А зачем нужны ласты? Он отрубает ласты другим животным и наблюдает, как те долго-долго пытаются удерживаться на поверхности воды с помощью одного лишь хвоста. Потом, обессилев, всё же тонут...
Отлично! Материал для “научной” статьи собран!...
... Дельфины умеют издавать звуки, предназначенные специально для людей, то есть, в слышимом человеческим ухом диапазоне. Так они говорят людям о своей радости, благодарности, дружбе!
Но от боли — они кричат в своём ультразвуковом диапазоне, человеком не воспринимаемом. Поэтому, они стали удобным объектом для “исследований” врачей и физиологов: не надо утруждать себя обезболиванием пациентов во время хирургических операций! Новичкам, выражающим изумление по поводу этого изуверства, они отвечают: вы же видите, не кричит, значит — не больно, у дельфинов очень слабая болевая чувствительность...
И режут без наркоза, лишь привязав покрепче…
Проводились, в том числе, операции на головном мозге. Вскрывали череп и тыкали иглами электродов в разные участки мозга, смотрели: что будет? Рабочий день врачей-экспериментаторов заканчивался — и они уходили домой, оставляя в ванне до завтра живого дельфина со вскрытым черепом и обнажённым мозгом. Назавтра, отдохнув и набравшись сил, они снова приходили тыкать ему иглами в мозг... Так продолжалось по несколько суток, пока животное не умирало.

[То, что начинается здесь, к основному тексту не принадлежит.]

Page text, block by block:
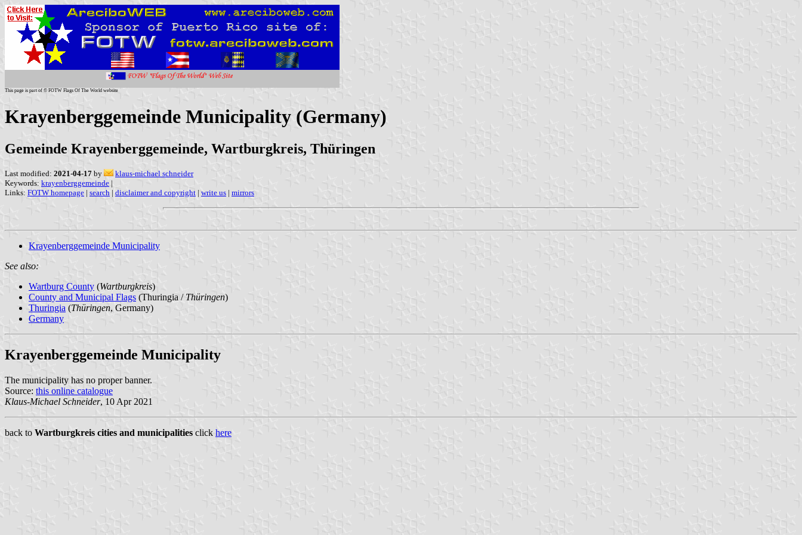
This page is part of © FOTW Flags Of The World website
Krayenberggemeinde Municipality (Germany)
Gemeinde Krayenberggemeinde, Wartburgkreis, Thüringen
Last modified: 2021-04-17 by
klaus-michael schneider
Keywords: krayenberggemeinde |
Links: FOTW homepage | search | disclaimer and copyright | write us | mirrors
Krayenberggemeinde Municipality
See also:
Wartburg County (Wartburgkreis)
County and Municipal Flags (Thuringia / Thüringen)
Thuringia (Thüringen, Germany)
Germany
Krayenberggemeinde Municipality
The municipality has no proper banner.
Source: this online catalogue
Klaus-Michael Schneider, 10 Apr 2021
back to Wartburgkreis cities and municipalities click here
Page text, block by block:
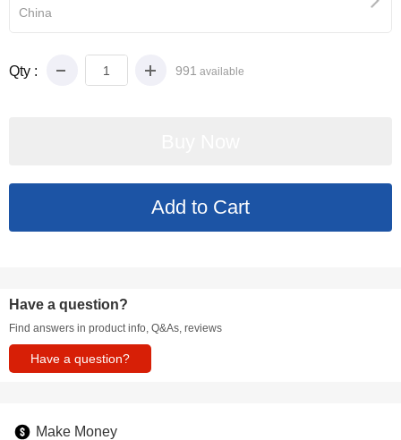
China
Qty : 991 available
Have a question?
Find answers in product info, Q&As, reviews
Have a question?
Make Money

Именно в той же организации я невольно оказался втянутым в яркий эпизод научной фальсификации.
Я тогда заведовал лабораторией, и две лживые и бездарные “научные работницы” параллельной организации решили, “подстраховываясь” моим именем, опубликовать в тематическом сборнике статью, взяв меня в соавторы без моего ведома. Статья была посвящена обширным экспериментам на богатом материале. Хотя эти эксперименты никогда никем не проводились: весь материал статьи был просто ими выдуман. Любопытная деталь: в начале статьи речь шла о том, что эксперименты шли на крысах, а в конце — что будто бы на мышах... Не хватило ума, чтобы хоть врать-то логично!

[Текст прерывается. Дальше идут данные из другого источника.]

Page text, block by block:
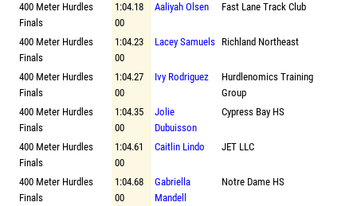
400 Meter Hurdles
Finals
1:04.18
00
Aaliyah Olsen Fast Lane Track Club
400 Meter Hurdles
Finals
1:04.23
00
Lacey Samuels Richland Northeast
400 Meter Hurdles
Finals
1:04.27
00
Ivy Rodriguez
Hurdlenomics Training
Group
400 Meter Hurdles
Finals
1:04.35
00
Jolie
Dubuisson
Cypress Bay HS
400 Meter Hurdles
Finals
1:04.61
00
Caitlin Lindo JET LLC
400 Meter Hurdles
Finals
1:04.68
00
Gabriella
Mandell
Notre Dame HS

Ещё до того случая, бывало, при общении с одной из тех “научных сотрудниц” я мягко выражал ей удивление по поводу её тотальной некомпетентности в той научной проблеме, по которой она готовила диссертацию. На мои советы прочитать такие-то и такие-то научные публикации, она реагировала всегда однотипно. Она кричала в ответ:
— Как Вы смеете так со мной разговаривать?! Я — мать двоих детей!
И в доказательство приводила своих двух задёрганных и забитых сынишек-заморышей — бледных, понурых, никогда ничего не говорящих...
... Мне довелось насмотреться на множество таких псевдо-учёных разных рангов.
Например, пришлось работать вместе с “застаревшей” девственницей, писавшей диссертацию по сексологии. Поскольку личного сексологического опыта у неё не было, и вообще всё это было ей чуждо и непонятно, — она никак не могла выучить разницу между двумя “иностранными” словами: эрекция и оргазм… И ведь защитилась!...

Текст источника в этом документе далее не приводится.